Re:What the hell is Larrabee? (Score:3, Informative)
No it wasn't. The later Pentium Pro [wikipedia.org] was the first Intel processor to use this method. The Nexgen Nx586 was the first ever (for x86 at least). AMD bought Nexgen and used them to create the K5 (launched slightly after the PPro).
On which scale.... (Score:4, Informative)
It's mainly a question of "on which scale are we comparing chips".
Yes, x86 instruction set is utterly ugly and horribly contrived, compared to nice contemporary architectures like 68k. Computing would probably be filled with less hoops had IBM decided to go with Motorolas for their PCs (as lot of other home computers or arcade and home console have done).
*BUT*
if we place GPUs on the same scale, suddenly the x86 shines : it doesn't completely suck at branching, and has an actual stack that can be used to call sub procedures, has interrupts, etc.
It is an architecture able to run an OS.
nVidia CUDA machine on the other hand, mainly use SIMD-masking for most conditional operation, aren't really brilliant when it comes to branching, and completely lack any way to do sub-procedures. Those chips have loads of register. But instead of using them to do register windows and do RISC-style sub calls, they use the registers to keep more thread in flight.

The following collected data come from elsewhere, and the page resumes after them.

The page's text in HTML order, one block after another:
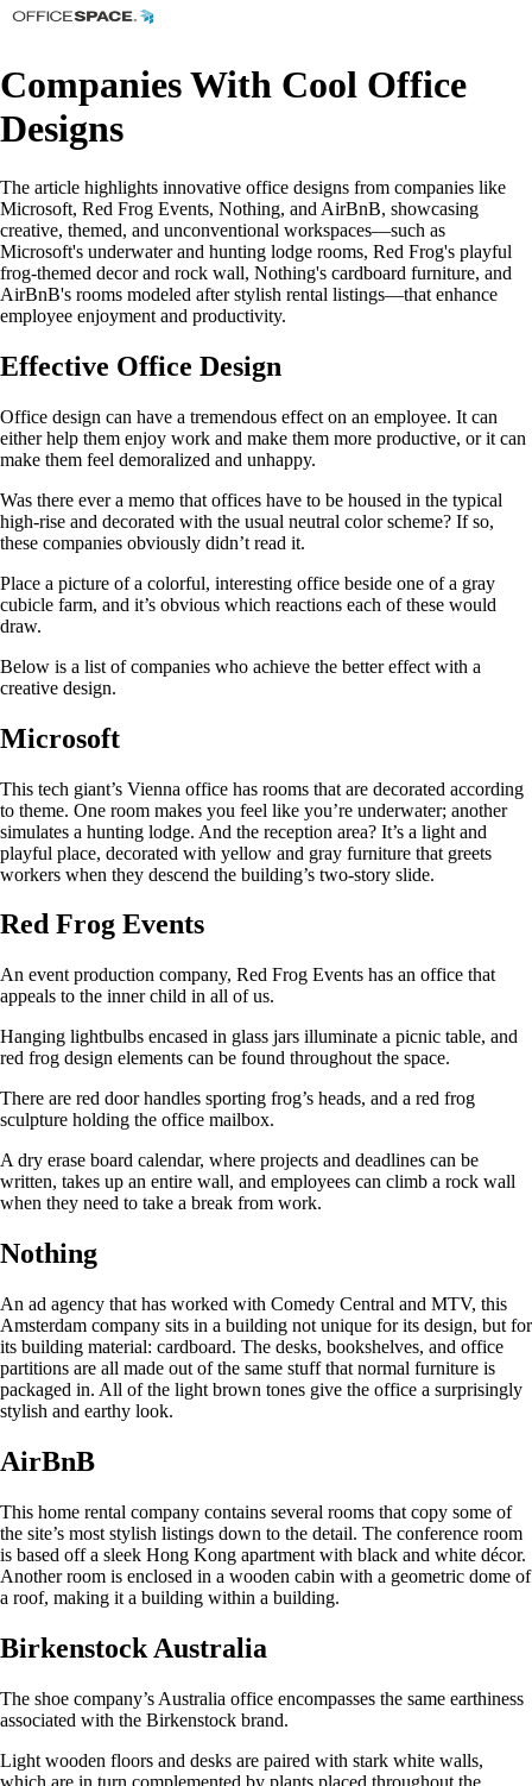
Companies With Cool Office
Designs
The article highlights innovative office designs from companies like
Microsoft, Red Frog Events, Nothing, and AirBnB, showcasing
creative, themed, and unconventional workspaces—such as
Microsoft's underwater and hunting lodge rooms, Red Frog's playful
frog-themed decor and rock wall, Nothing's cardboard furniture, and
AirBnB's rooms modeled after stylish rental listings—that enhance
employee enjoyment and productivity.
Effective Office Design
Office design can have a tremendous effect on an employee. It can
either help them enjoy work and make them more productive, or it can
make them feel demoralized and unhappy.
Was there ever a memo that offices have to be housed in the typical
high-rise and decorated with the usual neutral color scheme? If so,
these companies obviously didn’t read it.
Place a picture of a colorful, interesting office beside one of a gray
cubicle farm, and it’s obvious which reactions each of these would
draw.
Below is a list of companies who achieve the better effect with a
creative design.
Microsoft
This tech giant’s Vienna office has rooms that are decorated according
to theme. One room makes you feel like you’re underwater; another
simulates a hunting lodge. And the reception area? It’s a light and
playful place, decorated with yellow and gray furniture that greets
workers when they descend the building’s two-story slide.
Red Frog Events
An event production company, Red Frog Events has an office that
appeals to the inner child in all of us.
Hanging lightbulbs encased in glass jars illuminate a picnic table, and
red frog design elements can be found throughout the space.
There are red door handles sporting frog’s heads, and a red frog
sculpture holding the office mailbox.
A dry erase board calendar, where projects and deadlines can be
written, takes up an entire wall, and employees can climb a rock wall
when they need to take a break from work.
Nothing
An ad agency that has worked with Comedy Central and MTV, this
Amsterdam company sits in a building not unique for its design, but for
its building material: cardboard. The desks, bookshelves, and office
partitions are all made out of the same stuff that normal furniture is
packaged in. All of the light brown tones give the office a surprisingly
stylish and earthy look.
AirBnB
This home rental company contains several rooms that copy some of
the site’s most stylish listings down to the detail. The conference room
is based off a sleek Hong Kong apartment with black and white décor.
Another room is enclosed in a wooden cabin with a geometric dome of
a roof, making it a building within a building.
Birkenstock Australia
The shoe company’s Australia office encompasses the same earthiness
associated with the Birkenstock brand.
Light wooden floors and desks are paired with stark white walls,
which are in turn complemented by plants placed throughout the
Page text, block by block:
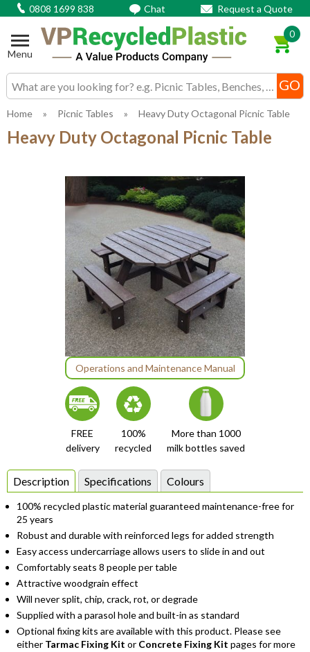
0808 1699 838 Chat Request a Quote
Menu
Search input box
0
Home » Picnic Tables » Heavy Duty Octagonal Picnic Table
Heavy Duty Octagonal Picnic Table
Item
1
of
1
Operations and Maintenance Manual
FREE
delivery
100%
recycled
More than 1000
milk bottles saved
Description Specifications Colours
100% recycled plastic material guaranteed maintenance-free for
25 years
Robust and durable with reinforced legs for added strength
Easy access undercarriage allows users to slide in and out
Comfortably seats 8 people per table
Attractive woodgrain effect
Will never split, chip, crack, rot, or degrade
Supplied with a parasol hole and built-in as standard
Optional fixing kits are available with this product. Please see
either Tarmac Fixing Kit or Concrete Fixing Kit pages for more
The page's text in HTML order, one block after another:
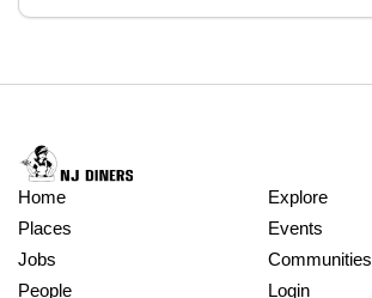
Home
Explore
Places
Events
Jobs
Communities
People
Login
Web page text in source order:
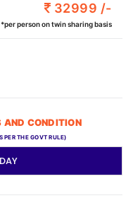
32999 /-
*per person on twin sharing basis
AND CONDITION
PER THE GOVT RULE)
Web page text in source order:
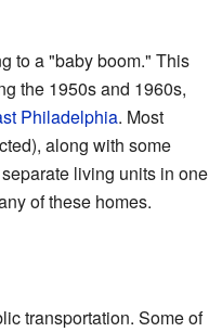
to a "baby boom." This
the 1950s and 1960s,
Philadelphia. Most
along with some
living units in one
of these homes.
transportation. Some of
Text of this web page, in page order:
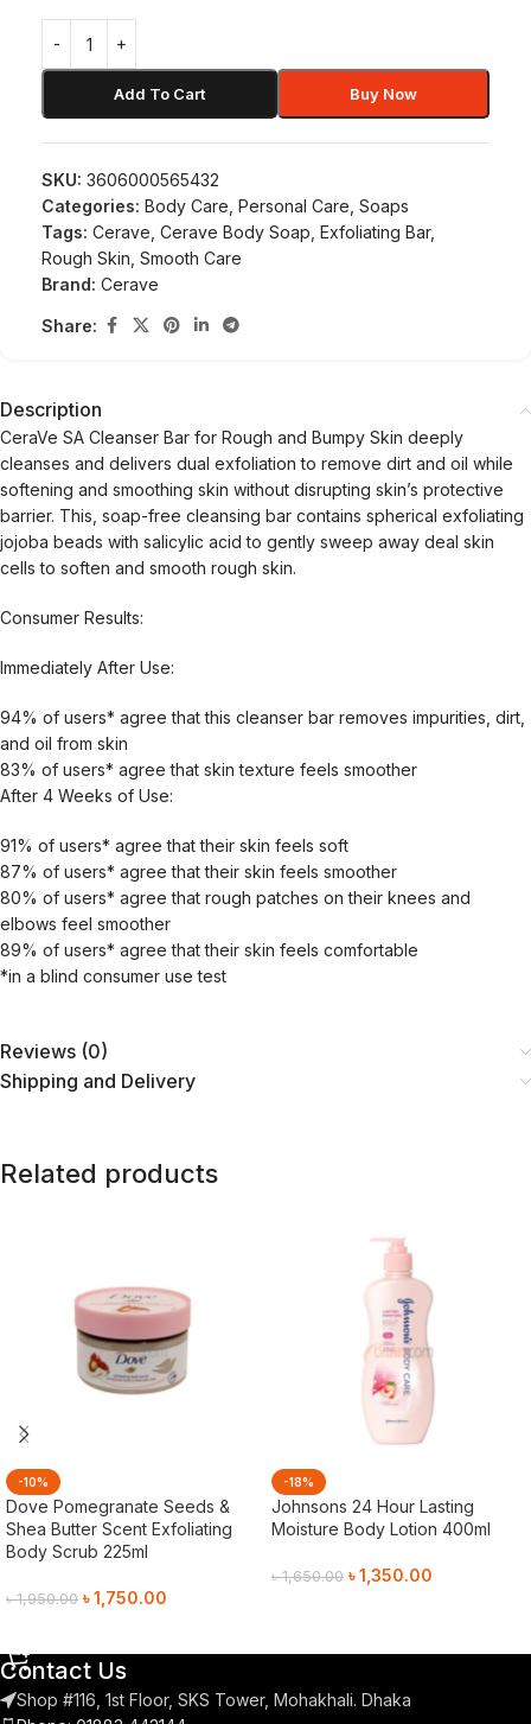
Add To Cart Buy Now
SKU: 3606000565432
Categories: Body Care Personal Care Soaps
Tags: Cerave Cerave Body Soap Exfoliating Bar,
Rough Skin Smooth Care
Brand: Cerave
Share:
Description
CeraVe SA Cleanser Bar for Rough and Bumpy Skin deeply
cleanses and delivers dual exfoliation to remove dirt and oil while
softening and smoothing skin without disrupting skin’s protective
barrier. This, soap-free cleansing bar contains spherical exfoliating
jojoba beads with salicylic acid to gently sweep away deal skin
cells to soften and smooth rough skin.
Consumer Results:
Immediately After Use:
94% of users* agree that this cleanser bar removes impurities, dirt,
and oil from skin
83% of users* agree that skin texture feels smoother
After 4 Weeks of Use:
91% of users* agree that their skin feels soft
87% of users* agree that their skin feels smoother
80% of users* agree that rough patches on their knees and
elbows feel smoother
89% of users* agree that their skin feels comfortable
*in a blind consumer use test
Reviews (0)
Shipping and Delivery
Related products
-10%
Dove Pomegranate Seeds &
Shea Butter Scent Exfoliating
Body Scrub 225ml
৳1,950.00 ৳1,750.00
-18%
Johnsons 24 Hour Lasting
Moisture Body Lotion 400ml
৳1,650.00 ৳1,350.00
Contact Us
Shop #116, 1st Floor, SKS Tower, Mohakhali. Dhaka

It definitely make a lot of sense from a functional point of view (those are GPUs, they are made to processing fuck-loads of pixels per seconds), but this makes them unable to run linux.
On that scale, having x86 on a GPU suddenly makes it a lot interesting for usages outside the usual "draw triangles very fast". Even if x86 sucks to begin with.

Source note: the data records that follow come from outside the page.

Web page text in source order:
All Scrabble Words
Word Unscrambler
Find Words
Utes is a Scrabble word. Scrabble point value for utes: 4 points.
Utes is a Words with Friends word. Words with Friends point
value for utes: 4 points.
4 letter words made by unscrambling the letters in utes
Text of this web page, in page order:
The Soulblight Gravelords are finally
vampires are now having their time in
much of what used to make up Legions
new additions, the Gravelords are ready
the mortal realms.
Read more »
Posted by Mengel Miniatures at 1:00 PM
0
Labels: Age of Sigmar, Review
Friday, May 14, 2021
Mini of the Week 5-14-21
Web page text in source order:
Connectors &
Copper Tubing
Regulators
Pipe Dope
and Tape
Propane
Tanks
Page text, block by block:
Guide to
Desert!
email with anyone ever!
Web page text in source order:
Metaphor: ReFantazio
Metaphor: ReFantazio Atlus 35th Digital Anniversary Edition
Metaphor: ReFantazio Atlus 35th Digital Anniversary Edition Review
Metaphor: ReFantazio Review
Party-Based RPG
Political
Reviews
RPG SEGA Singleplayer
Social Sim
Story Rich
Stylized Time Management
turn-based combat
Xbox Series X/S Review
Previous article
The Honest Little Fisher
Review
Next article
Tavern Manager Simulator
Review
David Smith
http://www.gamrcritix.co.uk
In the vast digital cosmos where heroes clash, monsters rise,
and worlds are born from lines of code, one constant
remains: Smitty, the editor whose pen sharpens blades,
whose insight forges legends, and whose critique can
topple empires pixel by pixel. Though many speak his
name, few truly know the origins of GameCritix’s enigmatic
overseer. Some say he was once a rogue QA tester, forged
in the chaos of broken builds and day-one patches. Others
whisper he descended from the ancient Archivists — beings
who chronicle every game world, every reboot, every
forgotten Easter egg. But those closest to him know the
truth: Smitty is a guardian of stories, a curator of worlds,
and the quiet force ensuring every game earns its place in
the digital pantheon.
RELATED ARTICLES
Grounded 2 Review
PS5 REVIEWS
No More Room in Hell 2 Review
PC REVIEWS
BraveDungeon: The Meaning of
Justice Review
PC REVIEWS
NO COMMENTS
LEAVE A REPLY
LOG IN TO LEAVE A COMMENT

And for the record : there's hardly a way that the 68k architecture ever prevailed. It's a good one. But IBM was never seing its PC as anything better than a glorified terminal. For such kind of machine, there were of course going for the cheapest possible chip.
Given a choice between a half assed chip from Intel with a 16bit extension quickly tackled over a design inherited from early 8bit chips (8008, 8080 and concurrent Zx80 - most assembler code can be directly recompiler on 8088 after a few register renaming) AND a very nice chip from Motorola redesigned from the ground up to be a nice and clean 16/32 bits architecture designed for future expension :
Of course they will pick the Intel. It's cheaper and there's no need for a future proof 32bits processor in a fucking "Terminal Deluxe".
And of course, because of the (relatively) low cost, because of the (very strong) brand recognition, because of the (somewhat) openness of the platform enabling clones (in the sense it was documented. Of course, Phoenix had to completely rewrite the BIOS because of copyright restrictions - but IBM considered Big Irons being they main products and didn't mind such clones), and because they were takin a relatively uncrowded market (most home computers were for homes, school, and small shops - PC were marketed for corporations) :
The PC was bound to take over the market very quickly - *with* its bad design (almost *because* of it). And was bound to set the standard, as bad this standard is.
And by then, it was too late for IBM to take a better architecture to produce a "Terminal Deluxe Pro Mark-III" with a clean 68k chip.
Of course, had the PC had a less crippled OS, designed to be slightly more extensible and making less assumption about the architecture than MS-DOS (you know the "we laid everything around 1MiB and though it would last for at least 10 years" by mr. Gates), perhaps a switch to a better different architecture could have been less painful, and a cleaner architecture could have blessed the PC world sooner.